== DATA FOR ANALYSIS ==
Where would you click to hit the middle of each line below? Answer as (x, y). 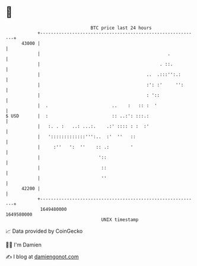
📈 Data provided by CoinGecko (44, 231)
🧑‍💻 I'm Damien (24, 245)
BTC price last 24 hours (121, 28)
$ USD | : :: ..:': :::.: (77, 116)
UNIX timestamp (120, 219)
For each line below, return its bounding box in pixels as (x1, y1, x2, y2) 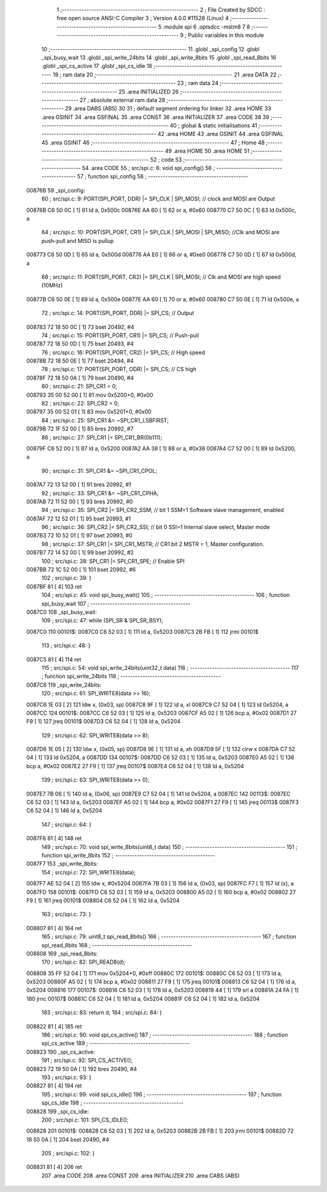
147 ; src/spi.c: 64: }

== ASSIGNED TASK ==
Pictures are to be omitted from the copy, and only the lines from the one containing "UNIX timestamp (120, 219)" through the final line of the listing above are to be written out exactly.

== RESULT ==
UNIX timestamp (120, 219)
For each line below, return its bounding box in pixels as (x1, y1, x2, y2) 
147 ; src/spi.c: 64: }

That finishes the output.